Thursday, September 29, 2011

Fiji Tax Agency Owe $Millions in Refund to Businesses

by Sai Lealea

FIRCA CEO Tikolevu
Read below the excuses by the Fiji Tax agency, FIRCA, for holding back on millions of dollars in tax refund for businesses. One wonders with all the so called reforms and changes carried out by the illegal regime the situation and service by agencies appear to be worsening.

On both sides it could said there are real concerns and contributing factors for this sad situation. FIRCA staff with all the pressures and changes to their conditions of work forced on them by the illegal regime, it has to have an impact on their morale and productivity. This can only get worse with the introduction of the repressive Essential Industry Decree which includes FIRCA. One can only expect the list of businesses waiting on their refund to get much longer before it ever gets any better. What then would be the FIRCA CEO's excuses? 

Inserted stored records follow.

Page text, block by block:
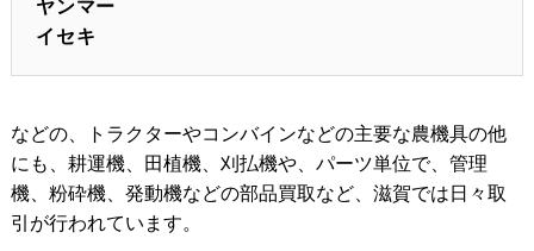
ヤンマー
イセキ
などの、トラクターやコンバインなどの主要な農機具の他
にも、耕運機、田植機、刈払機や、パーツ単位で、管理
機、粉砕機、発動機などの部品買取など、滋賀では日々取
引が行われています。
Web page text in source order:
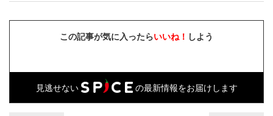
この記事が気に入ったらいいね！ しよう
見逃せない の最新情報をお届けします
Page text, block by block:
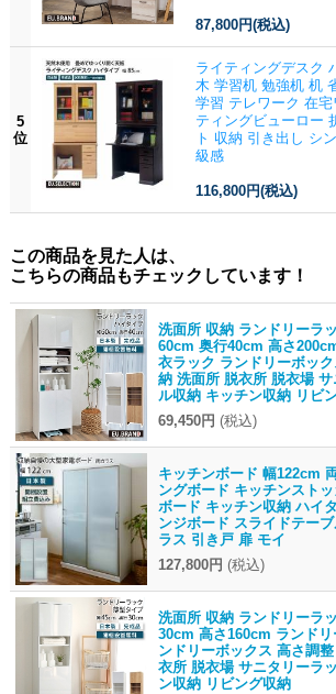
87,800円(税込)
5
位
ライティングデスク
木 学習机 勉強机 机
学習 テレワーク 在
ティングビューロー
ト 収納 引き出し シ
級感
116,800円(税込)
この商品を見た人は、
こちらの商品もチェックしています！
洗面所 収納 ランドリーラ
60cm 奥行40cm 高さ
衣ラック ランドリーボッ
納 洗面所 脱衣所 脱衣場
ル収納 キッチン収納 リビ
69,450円 (税込)
キッチンボード 幅122cm
ングボード キッチンスト
ボード キッチン収納 ハイ
ンジボード スライドテー
ラス 引き戸 扉 モイ
127,800円 (税込)
洗面所 収納 ランドリーラ
30cm 高さ160cm ランド
ンドリーボックス 高さ調
衣所 脱衣場 サニタリーラ
ン収納 リビング収納
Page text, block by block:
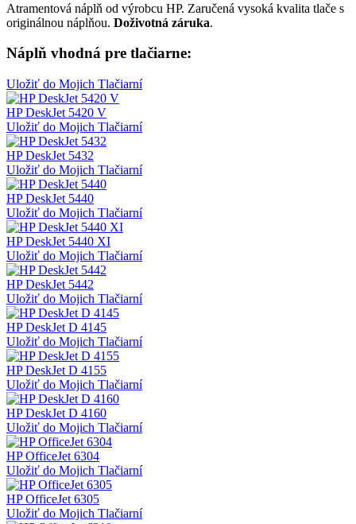
Atramentová náplň od výrobcu HP. Zaručená vysoká kvalita tlače s
originálnou náplňou. Doživotná záruka.
Náplň vhodná pre tlačiarne:
Uložiť do Mojich Tlačiarní
HP DeskJet 5420 V
Uložiť do Mojich Tlačiarní
HP DeskJet 5432
Uložiť do Mojich Tlačiarní
HP DeskJet 5440
Uložiť do Mojich Tlačiarní
HP DeskJet 5440 XI
Uložiť do Mojich Tlačiarní
HP DeskJet 5442
Uložiť do Mojich Tlačiarní
HP DeskJet D 4145
Uložiť do Mojich Tlačiarní
HP DeskJet D 4155
Uložiť do Mojich Tlačiarní
HP DeskJet D 4160
Uložiť do Mojich Tlačiarní
HP OfficeJet 6304
Uložiť do Mojich Tlačiarní
HP OfficeJet 6305
Uložiť do Mojich Tlačiarní
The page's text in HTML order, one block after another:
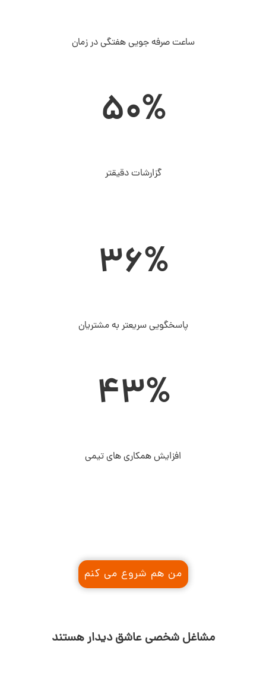
ساعت صرفه جویی هفتگی در زمان
50%
گزارشات دقیقتر
36%
پاسخگویی سریعتر به مشتریان
43%
افزایش همکاری های تیمی
من هم شروع می کنم
مشاغل شخصی عاشق دیدار هستند

Picture the impact of FIRCA's performance on investors wanting to invest in Fiji with that level of shockingly bad service! In any other other public service, the FIRCA CEO would be either sacked or his contract reviewed and closely monitored with perhaps conditions placed on reducing the waiting list or time for the refunds. That would ensure his remuneration directly relates to his performance as leader of FIRCA. But we are in Fiji where the public service is now overseen by regime lackeys at the PSC who readily turn a blind eye at situations where it gives them a bad press.

The FIRCA CEO has conveniently pointed to fraudulent claims as holding up the refund. It is doubtful if this is the sole reason as it is impossible these days to verify such a claim in the absence of a parliamentary committee or similar oversight body. 

Illegality begets illegality is perhaps more applicable in describing the behaviour of tax payers who may want to put one past FIRCA with their claims. In an environment where the regime is illegitimate, derives and enforces its authority through illegal means, it is no wonder citizens and businesses would get to adopt similar inclinations in conducting their affairs, especially in transactions with the State. Even worse when citizens and tax payers get to learn of the fraud and corruption involving key regime figures beginning with the illegal PM and his illegal AG as reported in this blog and others.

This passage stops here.